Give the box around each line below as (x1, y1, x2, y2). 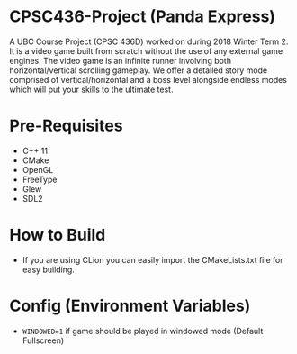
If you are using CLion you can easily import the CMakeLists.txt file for (22, 254, 283, 265)
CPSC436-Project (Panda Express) (9, 6, 276, 27)
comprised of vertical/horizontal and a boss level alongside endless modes (9, 74, 288, 85)
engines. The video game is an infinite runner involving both (9, 55, 232, 66)
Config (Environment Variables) (9, 295, 251, 316)
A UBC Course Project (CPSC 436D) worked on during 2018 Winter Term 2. (9, 36, 289, 47)
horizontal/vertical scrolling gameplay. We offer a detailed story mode (9, 65, 268, 76)
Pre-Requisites (9, 115, 123, 136)
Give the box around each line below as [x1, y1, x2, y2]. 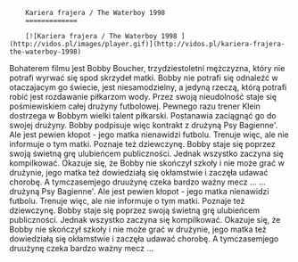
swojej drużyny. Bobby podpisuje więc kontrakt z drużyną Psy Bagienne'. [9, 120, 278, 130]
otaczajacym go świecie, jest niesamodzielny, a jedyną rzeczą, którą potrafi [9, 82, 287, 93]
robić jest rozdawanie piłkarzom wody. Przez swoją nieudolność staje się [9, 92, 277, 102]
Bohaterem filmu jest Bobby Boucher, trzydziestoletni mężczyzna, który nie [9, 63, 286, 73]
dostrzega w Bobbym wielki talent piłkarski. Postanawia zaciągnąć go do [9, 111, 277, 120]
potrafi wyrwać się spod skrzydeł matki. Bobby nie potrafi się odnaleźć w [9, 72, 278, 83]
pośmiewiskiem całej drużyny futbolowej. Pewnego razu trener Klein [9, 101, 261, 111]
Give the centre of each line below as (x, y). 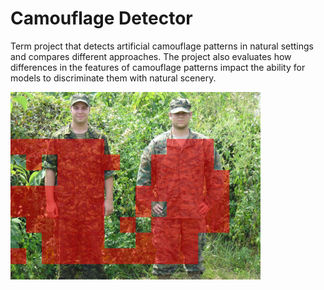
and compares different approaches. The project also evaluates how (151, 56)
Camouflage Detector (101, 18)
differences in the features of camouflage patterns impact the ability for (158, 67)
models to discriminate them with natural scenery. (113, 78)
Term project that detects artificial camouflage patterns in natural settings (162, 46)
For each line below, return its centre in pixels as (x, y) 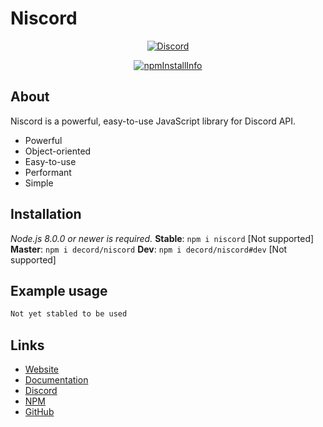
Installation (46, 214)
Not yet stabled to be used (69, 314)
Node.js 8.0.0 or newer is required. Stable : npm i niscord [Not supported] (162, 238)
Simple (39, 183)
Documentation (56, 380)
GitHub (39, 412)
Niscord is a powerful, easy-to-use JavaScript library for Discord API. (153, 121)
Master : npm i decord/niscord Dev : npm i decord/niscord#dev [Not (149, 249)
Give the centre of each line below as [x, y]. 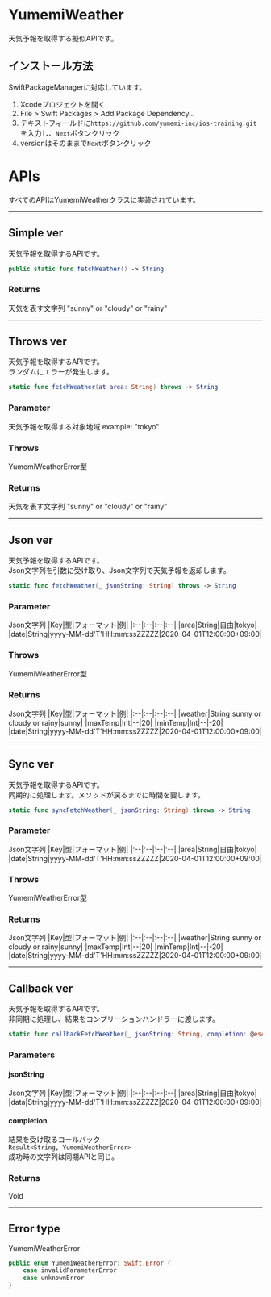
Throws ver [38, 342]
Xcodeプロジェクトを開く [63, 104]
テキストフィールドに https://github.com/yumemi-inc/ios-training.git [138, 123]
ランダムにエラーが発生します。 [61, 372]
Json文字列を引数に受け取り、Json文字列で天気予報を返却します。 [120, 571]
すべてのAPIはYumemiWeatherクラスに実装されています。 [104, 199]
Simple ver [36, 233]
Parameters [31, 1055]
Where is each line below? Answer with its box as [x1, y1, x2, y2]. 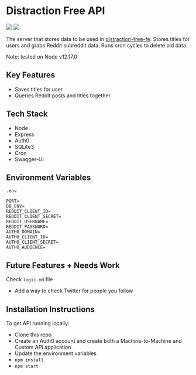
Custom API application [14, 344, 71, 350]
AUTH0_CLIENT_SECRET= [6, 239, 59, 246]
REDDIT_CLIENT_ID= [6, 209, 51, 214]
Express [14, 131, 35, 138]
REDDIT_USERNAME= [6, 219, 49, 225]
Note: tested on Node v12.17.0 [6, 53, 78, 60]
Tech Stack [6, 109, 48, 119]
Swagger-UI [14, 155, 44, 162]

● **Work item**: The records above need to be printed in full and exactly, without any of the pictures.

● **Response for this exercise**:
Give the box around each line below as (x1, y1, x2, y2). 
If you are using CLion you can easily import the CMakeLists.txt file for (22, 254, 283, 265)
CPSC436-Project (Panda Express) (9, 6, 276, 27)
comprised of vertical/horizontal and a boss level alongside endless modes (9, 74, 288, 85)
engines. The video game is an infinite runner involving both (9, 55, 232, 66)
Config (Environment Variables) (9, 295, 251, 316)
A UBC Course Project (CPSC 436D) worked on during 2018 Winter Term 2. (9, 36, 289, 47)
horizontal/vertical scrolling gameplay. We offer a detailed story mode (9, 65, 268, 76)
Pre-Requisites (9, 115, 123, 136)
Give the box around each line below as [x1, y1, x2, y2]. 
swojej drużyny. Bobby podpisuje więc kontrakt z drużyną Psy Bagienne'. [9, 120, 278, 130]
otaczajacym go świecie, jest niesamodzielny, a jedyną rzeczą, którą potrafi [9, 82, 287, 93]
robić jest rozdawanie piłkarzom wody. Przez swoją nieudolność staje się [9, 92, 277, 102]
Bohaterem filmu jest Bobby Boucher, trzydziestoletni mężczyzna, który nie [9, 63, 286, 73]
dostrzega w Bobbym wielki talent piłkarski. Postanawia zaciągnąć go do [9, 111, 277, 120]
potrafi wyrwać się spod skrzydeł matki. Bobby nie potrafi się odnaleźć w [9, 72, 278, 83]
pośmiewiskiem całej drużyny futbolowej. Pewnego razu trener Klein [9, 101, 261, 111]
Give the centre of each line below as (x, y). 
and compares different approaches. The project also evaluates how (151, 56)
Camouflage Detector (101, 18)
differences in the features of camouflage patterns impact the ability for (158, 67)
models to discriminate them with natural scenery. (113, 78)
Term project that detects artificial camouflage patterns in natural settings (162, 46)
For each line below, return its centre in pixels as (x, y) 
Installation (46, 214)
Not yet stabled to be used (69, 314)
Node.js 8.0.0 or newer is required. Stable : npm i niscord [Not supported] (162, 238)
Simple (39, 183)
Documentation (56, 380)
GitHub (39, 412)
Niscord is a powerful, easy-to-use JavaScript library for Discord API. (153, 121)
Master : npm i decord/niscord Dev : npm i decord/niscord#dev [Not (149, 249)
Give the centre of each line below as [x, y]. 
Throws ver [38, 342]
Xcodeプロジェクトを開く [63, 104]
テキストフィールドに https://github.com/yumemi-inc/ios-training.git [138, 123]
ランダムにエラーが発生します。 [61, 372]
Json文字列を引数に受け取り、Json文字列で天気予報を返却します。 [120, 571]
すべてのAPIはYumemiWeatherクラスに実装されています。 [104, 199]
Simple ver [36, 233]
Parameters [31, 1055]
Where is each line below? Answer with its box as [x1, y1, x2, y2]. 
Custom API application [14, 344, 71, 350]
AUTH0_CLIENT_SECRET= [6, 239, 59, 246]
REDDIT_CLIENT_ID= [6, 209, 51, 214]
Express [14, 131, 35, 138]
REDDIT_USERNAME= [6, 219, 49, 225]
Note: tested on Node v12.17.0 [6, 53, 78, 60]
Tech Stack [6, 109, 48, 119]
Swagger-UI [14, 155, 44, 162]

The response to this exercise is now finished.